Entre ellos irrumpe un vagabundo con un hacha: Grüber le viste de rojo, con barba roja y pelo rojo: tal vez el color del octubre que aún tardaría 34 años en llegar. En el texto de Chéjov ese personaje es lo vivo: el que lucha, se defiende, exige, desprecia la pasividad. Más tarde, otro personaje que llega descubre la identidad de uno de los harapientos perdidos: es el Señor, el Amo, que fue rico y lo perdió todo por una mujer; parece que este tipo de desgracia impresiona a todos mucho más que la horrible muerte lenta de todos los que se hacinan en la covacha, y le invitan a beber. El narrador lleva la cara pintada vivamente: algunos espectadores interpretaron que era un remedo de Arlequín, otros que representaba el relator de la ópera china. Puede no ser más que un recurso pictórico , como las ojeras color naranja o una mancha azul en la cara en otros personajes, para romper brevemente la monotonía. La tormenta y un accidente hacen aparecer en la taberna a la riquísima Señora: la que engañó, tralicionó, arruinó al borracho Señor. Identificada -por un retrato que el desgraciado ha cambiado por vodka-, el vagabundo Merik, el hombre rojo, se lanza sobre ella con el hacha en la mano: en lo cual se puede ver la alusión a la revolución contra la clase alta, aunque en el texto se explica suficientemente que lo que mueve a Merik es la conocida doctrina de que las mujeres representan el mal absoluto, criaturas del demonio, que también han trastornado profundamente su vida.

Queda dicho que el espectáculo es de una gran belleza.

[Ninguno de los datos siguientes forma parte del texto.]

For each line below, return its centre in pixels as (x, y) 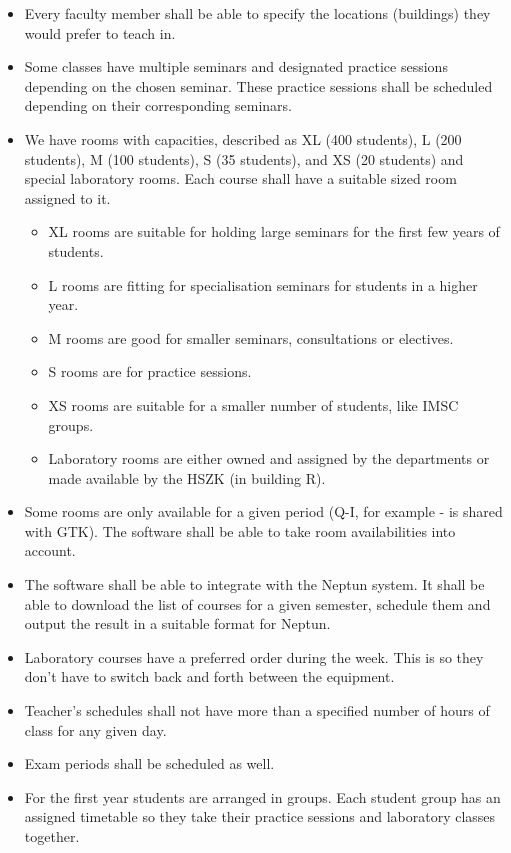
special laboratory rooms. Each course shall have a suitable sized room (240, 178)
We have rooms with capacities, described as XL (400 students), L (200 (243, 138)
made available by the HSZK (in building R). (187, 477)
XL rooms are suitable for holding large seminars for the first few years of (274, 231)
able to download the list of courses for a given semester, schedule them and (257, 603)
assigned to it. (67, 197)
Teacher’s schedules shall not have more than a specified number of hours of (257, 710)
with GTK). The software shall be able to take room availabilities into (240, 530)
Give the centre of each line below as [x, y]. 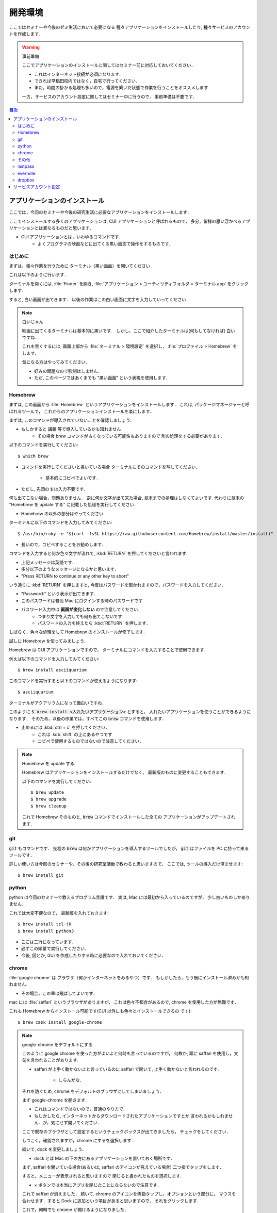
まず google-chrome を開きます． [56, 1100]
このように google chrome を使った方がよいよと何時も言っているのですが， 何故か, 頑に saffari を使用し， [128, 1053]
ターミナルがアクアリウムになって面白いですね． [58, 703]
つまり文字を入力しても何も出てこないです [80, 616]
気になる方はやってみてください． [56, 362]
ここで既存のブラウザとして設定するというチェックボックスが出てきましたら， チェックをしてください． [126, 1131]
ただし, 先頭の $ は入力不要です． [55, 489]
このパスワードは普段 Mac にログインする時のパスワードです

Pero la belleza plástica se absorbe en muy poco tiempo; se asume, se admira y se queda a la espera de algo más. Ese algo más viene en forma de algunos hallazgos: la tea que arde para iluminar el chamizo y que se va cambiando, el golpe de acordeón, algún gesto de actor, los primeros segundos de alguna pausa, la irrupción de personajes nuevos que entran envueltos en relámpagos y truenos. Es decir, mínimas concesiones a la teatralidad en este teatro despojado. Lo que Grüber ha querido que domine es la lentitud, el silencio, la inmovílidad: terminan sintiéndose como una forma de soberbia, como una imposición de divismo que fisicamente se soportan muy mal.